What you need to do |
State, as one number, how many lines in these records hold "Your".

Top of Excerpted records

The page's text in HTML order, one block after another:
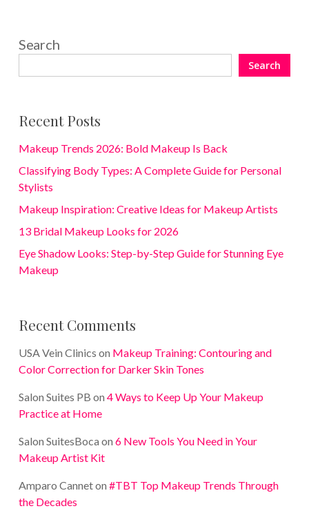
Search
Search
Recent Posts
Makeup Trends 2026: Bold Makeup Is Back
Classifying Body Types: A Complete Guide for Personal
Stylists
Makeup Inspiration: Creative Ideas for Makeup Artists
13 Bridal Makeup Looks for 2026
Eye Shadow Looks: Step-by-Step Guide for Stunning Eye
Makeup
Recent Comments
USA Vein Clinics on Makeup Training: Contouring and
Color Correction for Darker Skin Tones
Salon Suites PB on 4 Ways to Keep Up Your Makeup
Practice at Home
Salon SuitesBoca on 6 New Tools You Need in Your
Makeup Artist Kit
Amparo Canneton #TBT Top Makeup Trends Through
the Decades

Bottom of Excerpted records

Exercise response |
2